Goal of the exercise:
Leave the pictures out and return every line below exactly.

Data section:
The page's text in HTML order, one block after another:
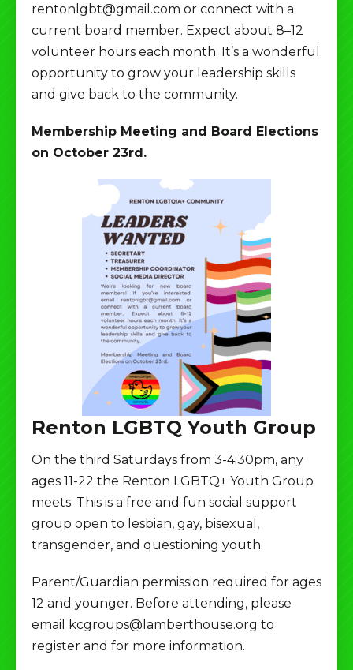
rentonlgbt@gmail.com or connect with a
current board member. Expect about 8–12
volunteer hours each month. It’s a wonderful
opportunity to grow your leadership skills
and give back to the community.
Membership Meeting and Board Elections
on October 23rd.
Renton LGBTQ Youth Group
On the third Saturdays from 3-4:30pm, any
ages 11-22 the Renton LGBTQ+ Youth Group
meets. This is a free and fun social support
group open to lesbian, gay, bisexual,
transgender, and questioning youth.
Parent/Guardian permission required for ages
12 and younger. Before attending, please
email kcgroups@lamberthouse.org to
register and for more information.
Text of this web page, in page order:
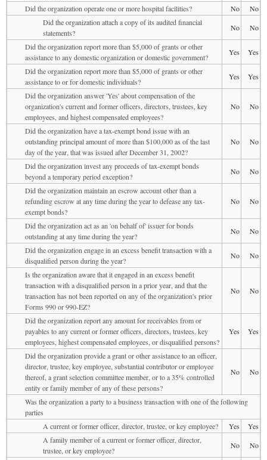
Did the organization operate one or more hospital facilities?
No
No
Did the organization attach a copy of its audited financial
statements?
No
No
Did the organization report more than $5,000 of grants or other
assistance to any domestic organization or domestic government?
Yes
Yes
Did the organization report more than $5,000 of grants or other
assistance to or for domestic individuals?
Yes
Yes
Did the organization answer 'Yes' about compensation of the
organization's current and former officers, directors, trustees, key
employees, and highest compensated employees?
No No
Did the organization have a tax-exempt bond issue with an
outstanding principal amount of more than $100,000 as of the last
day of the year, that was issued after December 31, 2002?
No No
Did the organization invest any proceeds of tax-exempt bonds
beyond a temporary period exception?
No
No
Did the organization maintain an escrow account other than a
refunding escrow at any time during the year to defease any tax-
exempt bonds?
No No
Did the organization act as an 'on behalf of' issuer for bonds
outstanding at any time during the year?
No
No
Did the organization engage in an excess benefit transaction with a
disqualified person during the year?
No
No
Is the organization aware that it engaged in an excess benefit
transaction with a disqualified person in a prior year, and that the
transaction has not been reported on any of the organization's prior
Forms 990 or 990-EZ?
No No
Did the organization report any amount for receivables from or
payables to any current or former officers, directors, trustees, key
employees, highest compensated employees, or disqualified persons?
Yes Yes
Did the organization provide a grant or other assistance to an officer,
director, trustee, key employee, substantial contributor or employee
thereof, a grant selection committee member, or to a 35% controlled
entity or family member of any of these persons?
No No
Was the organization a party to a business transaction with one of the following
parties
A current or former officer, director, trustee, or key employee?
Yes
Yes
A family member of a current or former officer, director,
trustee, or key employee?
No
No
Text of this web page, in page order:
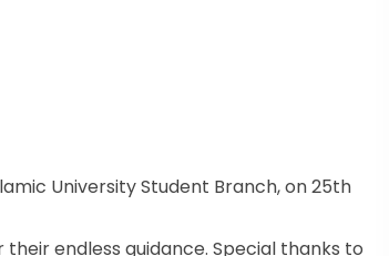
University Student Branch, on 25th
endless guidance. Special thanks to
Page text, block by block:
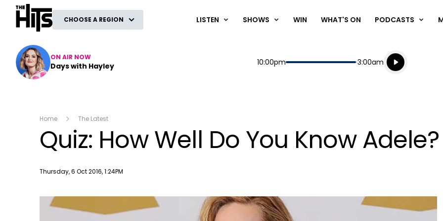
The Hits
CHOOSE A REGION LISTEN SHOWS WIN WHAT'S ON PODCASTS
ON AIR NOW
Days with Hayley Start
10:00pm End
3:00am
Playing for
Listen live
Listen to
Home The Latest
Quiz: How Well Do You Know Adele?
Publish date
Thursday, 6 Oct 2016, 1:24PM
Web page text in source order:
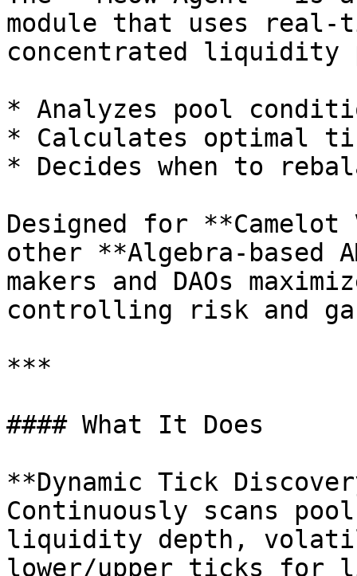
module that uses real-
concentrated
* Analyzes pool
* Calculates optimal
* Decides when to
Designed for
other **Algebra-based
makers and DAOs
controlling risk and
***
#### What It Does
**Dynamic Tick
Continuously scans
liquidity depth,
lower/upper ticks for

Written answer:
The page's text in HTML order, one block after another:
rentonlgbt@gmail.com or connect with a
current board member. Expect about 8–12
volunteer hours each month. It’s a wonderful
opportunity to grow your leadership skills
and give back to the community.
Membership Meeting and Board Elections
on October 23rd.
Renton LGBTQ Youth Group
On the third Saturdays from 3-4:30pm, any
ages 11-22 the Renton LGBTQ+ Youth Group
meets. This is a free and fun social support
group open to lesbian, gay, bisexual,
transgender, and questioning youth.
Parent/Guardian permission required for ages
12 and younger. Before attending, please
email kcgroups@lamberthouse.org to
register and for more information.
Text of this web page, in page order:
Did the organization operate one or more hospital facilities?
No
No
Did the organization attach a copy of its audited financial
statements?
No
No
Did the organization report more than $5,000 of grants or other
assistance to any domestic organization or domestic government?
Yes
Yes
Did the organization report more than $5,000 of grants or other
assistance to or for domestic individuals?
Yes
Yes
Did the organization answer 'Yes' about compensation of the
organization's current and former officers, directors, trustees, key
employees, and highest compensated employees?
No No
Did the organization have a tax-exempt bond issue with an
outstanding principal amount of more than $100,000 as of the last
day of the year, that was issued after December 31, 2002?
No No
Did the organization invest any proceeds of tax-exempt bonds
beyond a temporary period exception?
No
No
Did the organization maintain an escrow account other than a
refunding escrow at any time during the year to defease any tax-
exempt bonds?
No No
Did the organization act as an 'on behalf of' issuer for bonds
outstanding at any time during the year?
No
No
Did the organization engage in an excess benefit transaction with a
disqualified person during the year?
No
No
Is the organization aware that it engaged in an excess benefit
transaction with a disqualified person in a prior year, and that the
transaction has not been reported on any of the organization's prior
Forms 990 or 990-EZ?
No No
Did the organization report any amount for receivables from or
payables to any current or former officers, directors, trustees, key
employees, highest compensated employees, or disqualified persons?
Yes Yes
Did the organization provide a grant or other assistance to an officer,
director, trustee, key employee, substantial contributor or employee
thereof, a grant selection committee member, or to a 35% controlled
entity or family member of any of these persons?
No No
Was the organization a party to a business transaction with one of the following
parties
A current or former officer, director, trustee, or key employee?
Yes
Yes
A family member of a current or former officer, director,
trustee, or key employee?
No
No
Text of this web page, in page order:
University Student Branch, on 25th
endless guidance. Special thanks to
Page text, block by block:
The Hits
CHOOSE A REGION LISTEN SHOWS WIN WHAT'S ON PODCASTS
ON AIR NOW
Days with Hayley Start
10:00pm End
3:00am
Playing for
Listen live
Listen to
Home The Latest
Quiz: How Well Do You Know Adele?
Publish date
Thursday, 6 Oct 2016, 1:24PM
Web page text in source order:
module that uses real-
concentrated
* Analyzes pool
* Calculates optimal
* Decides when to
Designed for
other **Algebra-based
makers and DAOs
controlling risk and
***
#### What It Does
**Dynamic Tick
Continuously scans
liquidity depth,
lower/upper ticks for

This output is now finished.